The AARC is accepting applications now through Aug. 1, 2023 for the 2024-2025 Apex Recognition Award. Acute care hospitals, long-term care facilities, home equipment companies, educational programs, and dedicated transport teams are all invited to apply. What goes into a successful application? Managers and educators whose facilities recently received the Apex Recognition Award share their experiences.

Learn More About Apex

The Commission on Accreditation for Respiratory Care accredits respiratory care educational programs, and students can rest assured their programs have met high standards. Apex recognition from the AARC builds on those high standards by recognizing educational programs that have risen to even higher levels by meeting or exceeding 19 separate requirements denoting superior performance in respiratory care education.  

In this interview, recent Apex recipients in the education category, Tom Jones, MEd, RRT, CPFT, from the University of Arkansas for Medical Sciences, Megan Koster, EdD, RRT, RRT-NPS, from Boise State University, and Jennifer Keely, MEd, RRT, RRT-ACCS, from the University of Missouri, offer insights they’ve gained from going through the extensive application process.  

First, tell us why your RT program decided to apply for Apex recognition from the AARC and what it has meant to your program and school to receive the honor.  

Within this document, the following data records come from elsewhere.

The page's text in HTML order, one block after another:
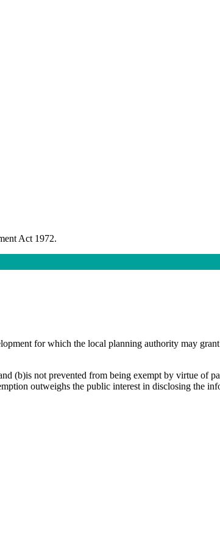
Act 1972.
for which the local planning authority may
(b)is not prevented from being exempt by virtue of
outweighs the public interest in disclosing the
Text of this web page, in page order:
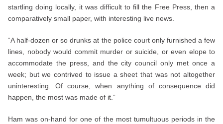
startling doing locally, it was difficult to fill the Free Press, then a
comparatively small paper, with interesting live news.
“A half-dozen or so drunks at the police court only furnished a few
lines, nobody would commit murder or suicide, or even elope to
accommodate the press, and the city council only met once a
week; but we contrived to issue a sheet that was not altogether
uninteresting. Of course, when anything of consequence did
happen, the most was made of it.”
Ham was on-hand for one of the most tumultuous periods in the
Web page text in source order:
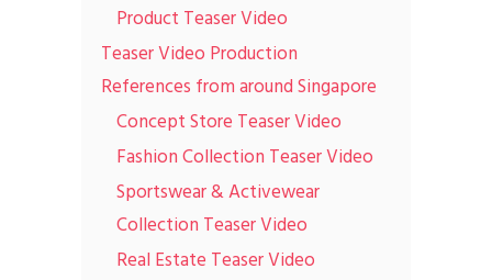
Product Teaser Video
Teaser Video Production
References from around Singapore
Concept Store Teaser Video
Fashion Collection Teaser Video
Sportswear & Activewear
Collection Teaser Video
Real Estate Teaser Video
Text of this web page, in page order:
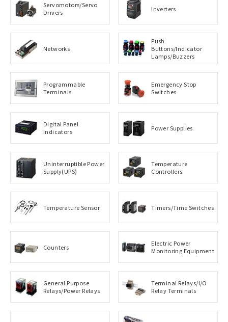
Servomotors/Servo
Drivers
Inverters
Networks
Push
Buttons/Indicator
Lamps/Buzzers
Programmable
Terminals
Emergency Stop
Switches
Digital Panel
Indicators
Power Supplies
Uninterruptible Power
Supply(UPS)
Temperature
Controllers
Temperature Sensor Timers/Time Switches
Counters
Electric Power
Monitoring Equipment
General Purpose
Relays/Power Relays
Terminal Relays/I/O
Relay Terminals
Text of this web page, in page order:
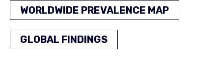
WORLDWIDE PREVALENCE MAP
GLOBAL FINDINGS
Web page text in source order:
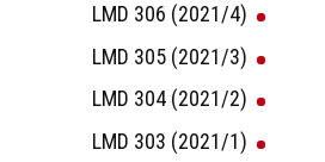
LMD 306 (2021/4)
LMD 305 (2021/3)
LMD 304 (2021/2)
LMD 303 (2021/1)
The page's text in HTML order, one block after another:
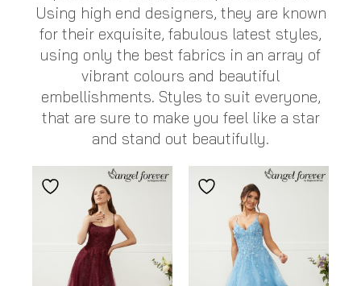
Using high end designers, they are known
for their exquisite, fabulous latest styles,
using only the best fabrics in an array of
vibrant colours and beautiful
embellishments. Styles to suit everyone,
that are sure to make you feel like a star
and stand out beautifully.
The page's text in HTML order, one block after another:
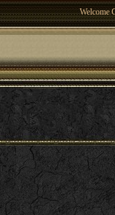
Welcome
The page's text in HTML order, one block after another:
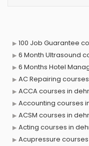
100 Job Guarantee
6 Month Ultrasound
6 Months Hotel
AC Repairing
ACCA courses in
Accounting courses
ACSM courses in
Acting courses in
Acupressure
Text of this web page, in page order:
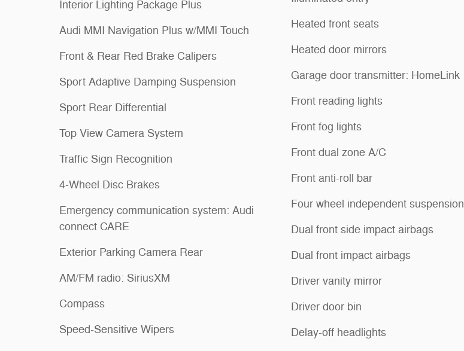
Interior Lighting Package Plus
Audi MMI Navigation Plus w/MMI Touch
Front & Rear Red Brake Calipers
Sport Adaptive Damping Suspension
Sport Rear Differential
Top View Camera System
Traffic Sign Recognition
4-Wheel Disc Brakes
Emergency communication system: Audi
connect CARE
Exterior Parking Camera Rear
AM/FM radio: SiriusXM
Compass
Speed-Sensitive Wipers
Heated front seats
Heated door mirrors
Garage door transmitter: HomeLink
Front reading lights
Front fog lights
Front dual zone A/C
Front anti-roll bar
Four wheel independent suspension
Dual front side impact airbags
Dual front impact airbags
Driver vanity mirror
Driver door bin
Delay-off headlights
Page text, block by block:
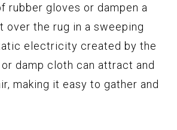
rubber gloves or dampen a
over the rug in a sweeping
electricity created by the
damp cloth can attract and
making it easy to gather and
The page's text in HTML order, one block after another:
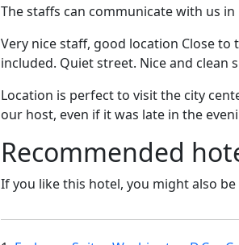
The staffs can communicate with us
Very nice staff, good location Close
included. Quiet street. Nice and clean
Location is perfect to visit the city
our host, even if it was late in the
Recommended
If you like this hotel, you might also
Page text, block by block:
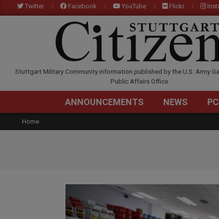
to
Twitter Facebook YouTube Flickr
Stuttgart Military Community information published by the U.S. Army
Public Affairs Office
ANNOUNCEMENTS NEWS
Home
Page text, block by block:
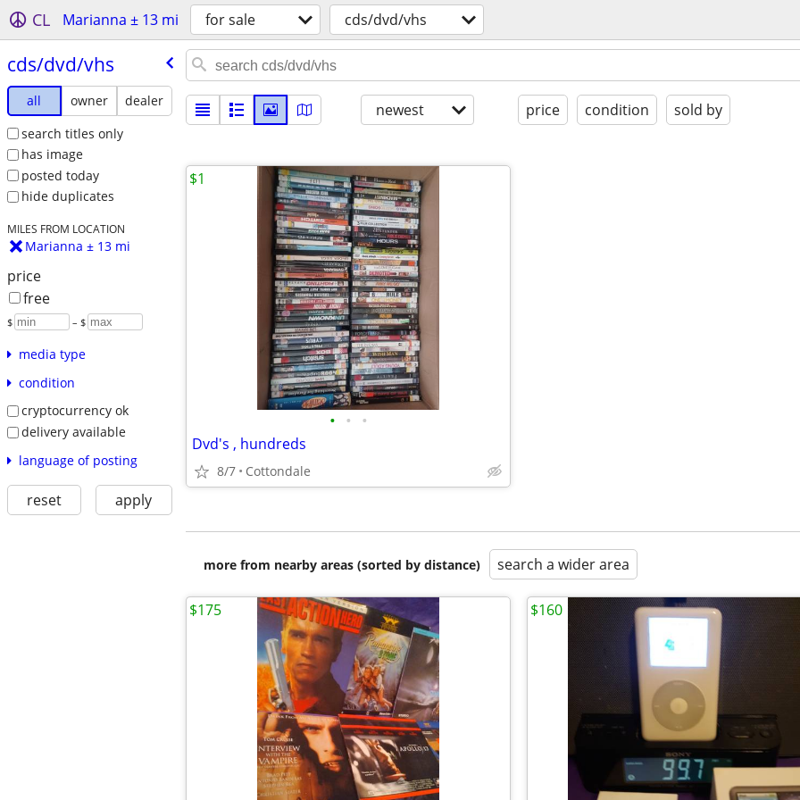
CL Marianna ± 13 mi for sale cds/dvd/vhs
cds/​dvd/​vhs
all owner
dealer
search titles only
has image
posted today
hide duplicates
MILES FROM LOCATION
Marianna ± 13 mi
price
free
$ – $
media type
condition
cryptocurrency ok
delivery available
language of posting
reset apply
newest price condition sold by
• • •
Dvd's , hundreds
8/7 Cottondale
$1
more from nearby areas (sorted by distance) search a wider area
$175 $160
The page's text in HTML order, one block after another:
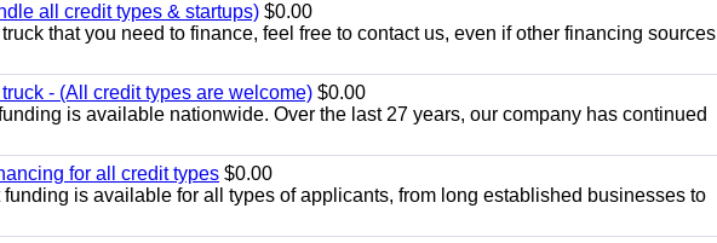
all credit types & startups) $0.00
that you need to finance, feel free to contact us, even if other financing sources
- (All credit types are welcome) $0.00
is available nationwide. Over the last 27 years, our company has continued
for all credit types $0.00
is available for all types of applicants, from long established businesses to
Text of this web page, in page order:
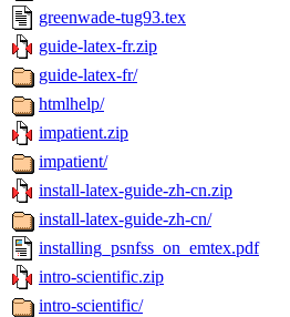
greenwade-tug93.tex
guide-latex-fr.zip
guide-latex-fr/
htmlhelp/
impatient.zip
impatient/
install-latex-guide-zh-cn.zip
install-latex-guide-zh-cn/
installing_psnfss_on_emtex.pdf
intro-scientific.zip
intro-scientific/

Tom Jones: Demonstrating excellence is part of our program’s culture. We believe the Apex award is an objective measure of excellence by a trusted evaluation team. The Apex criteria for disease management, research, and education highlight the distinctive areas in our traditional BS degree and AS-BS degree advancement curriculum.  

In addition, our program works closely with excellent clinical affiliate partners who are consistent Apex award recipients. The Apex award for educational programs illustrates how affiliates and programs share the same goals for advancement of the profession. Receiving the Apex award makes a statement to the university leadership about the quality of our program, the experience and excellence of the faculty, and the comprehensive preparation future respiratory care professionals receive at UAMS.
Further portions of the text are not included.